Look over the listing below and report how many of its lines contain the string "Where", with no other words.
Top of Exercise data
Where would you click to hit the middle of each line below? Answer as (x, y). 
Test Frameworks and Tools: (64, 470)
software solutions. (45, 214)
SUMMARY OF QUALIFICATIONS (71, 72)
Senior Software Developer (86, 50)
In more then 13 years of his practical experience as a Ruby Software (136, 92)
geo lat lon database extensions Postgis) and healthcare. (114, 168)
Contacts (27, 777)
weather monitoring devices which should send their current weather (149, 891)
Bottom of Exercise data
Top of Exercise data
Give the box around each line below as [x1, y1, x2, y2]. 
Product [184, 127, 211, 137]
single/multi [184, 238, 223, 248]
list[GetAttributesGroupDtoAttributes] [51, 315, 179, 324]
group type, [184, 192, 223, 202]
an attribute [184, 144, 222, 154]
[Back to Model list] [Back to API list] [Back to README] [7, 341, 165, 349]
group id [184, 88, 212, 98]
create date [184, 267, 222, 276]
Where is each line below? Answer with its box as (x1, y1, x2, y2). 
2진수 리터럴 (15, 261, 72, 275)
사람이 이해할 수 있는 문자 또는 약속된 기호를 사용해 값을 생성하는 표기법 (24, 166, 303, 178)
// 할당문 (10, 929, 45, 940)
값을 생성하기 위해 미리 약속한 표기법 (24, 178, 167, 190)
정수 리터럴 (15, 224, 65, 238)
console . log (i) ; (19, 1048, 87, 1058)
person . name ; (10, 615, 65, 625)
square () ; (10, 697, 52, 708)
Bottom of Exercise data
_Task output_:
2